You’re growing kids as much as you’re growing plants, right? And then they’re going on to grow the next generation. That’s beautiful. What resources are you leveraging to give the kids what they need so that the program takes off further?

I’m always thinking about what kind of people I can bring in to make sure and they do discovery science. It gives me so much energy when they discover themselves. It’s a huge boost. It’s one discovery after another and it’s amazing. It’s huge, but it’s also different. I just ask them what they want to do to discover yourself. So, it’s enrichment.

I told you we would get back to food. Talk to me about the connection that you’re helping these young people make between what we grow and what we put in our bodies.

Yes. Now, when we start, they get so excited, watching the vegetables grow from that little seed. They’re like, ‘oh my god, this happened. And I say, were going to eat it. ‘Oh no,’ they say. And I reply, ‘okay, you grew it. What do you mean you’re not going to eat?’ So, here’s what I did. I asked them what kind of things they like. Turns out, they like a lot of cheese and pasta sauce. So, do I have a problem putting all the cheese inside to go over the vegetables? No, I don’t. And so, I remember when a health-conscious person tells me that I’m defeating the purpose. I said, ‘okay, I’m going to eat this. I don’t care what vehicle they used to get it in their body if it gets there. So, we did that. I have a precious picture. It might have been three, four years later. This girl, we can see the salad, the lettuce, the green, the eating, and it’s not covered with salt. So, we say, ‘that’s it.’ We finally got a picture. It took a while, but they got there in their own time. Not on my time.

Let’s pivot to health and wellness. What do you do to take, take care of you?

My exercise, instead of the gym, is all the stuff I’m doing for the farm. It’s a different way of taking care of me, but it works and is fulfilling. The other part is getting back to my natural Ethiopian roots. Every summer, we have a culture week. There is a two-bite rule on food and the students can’t say no with all of the different things, we have from various countries. We had people who lived in France, and we’re still to this day hooked. And then they learn.

If people want to help you and they want to help the kids you work with, what should they do?

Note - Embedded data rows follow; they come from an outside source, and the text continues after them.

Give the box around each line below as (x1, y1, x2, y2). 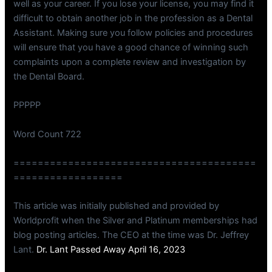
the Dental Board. (13, 70, 85, 82)
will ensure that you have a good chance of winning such (13, 41, 249, 53)
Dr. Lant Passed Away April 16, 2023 (36, 244, 186, 256)
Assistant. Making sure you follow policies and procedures (13, 27, 254, 38)
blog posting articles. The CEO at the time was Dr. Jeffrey (13, 229, 250, 241)
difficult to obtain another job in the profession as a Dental (13, 12, 253, 24)
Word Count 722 (13, 128, 82, 140)
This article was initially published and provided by (13, 200, 220, 212)

We need a lot of help. We need plenty of volunteers. Our website is at fhcenter.org, and it has plenty of the donations we need. We’re getting ready to have this amazing building. Finally, instead of a tent, we would like to have our students have a place under a roof and that is safe. So, we are fundraising for that. But we can use any help. I’m blessed and very much humbled that so many children are on our waiting list. They want to come to us. The community is embracing us as a health and nutrition hub. People look at us now and want to come and learn how to pickle can. So, we need a space, and we’ll take anybody’s heart, prayers, volunteers, and donations.

That’s amazing! All right, one final question. I ask everybody, if you had one book that you would recommend that everybody read, that you’re reading right now, or one that you go back to, what would it be?
I recommend reading Mother Teresa’s book. You learn how to put faith to work for you. You learn to be mission-driven and not evangelize. You learn to separate and look at every single person the same. She taught me how to do that.

 *Excerpts from this Q&A were taken from a podcast episode with Bekele in April 2023.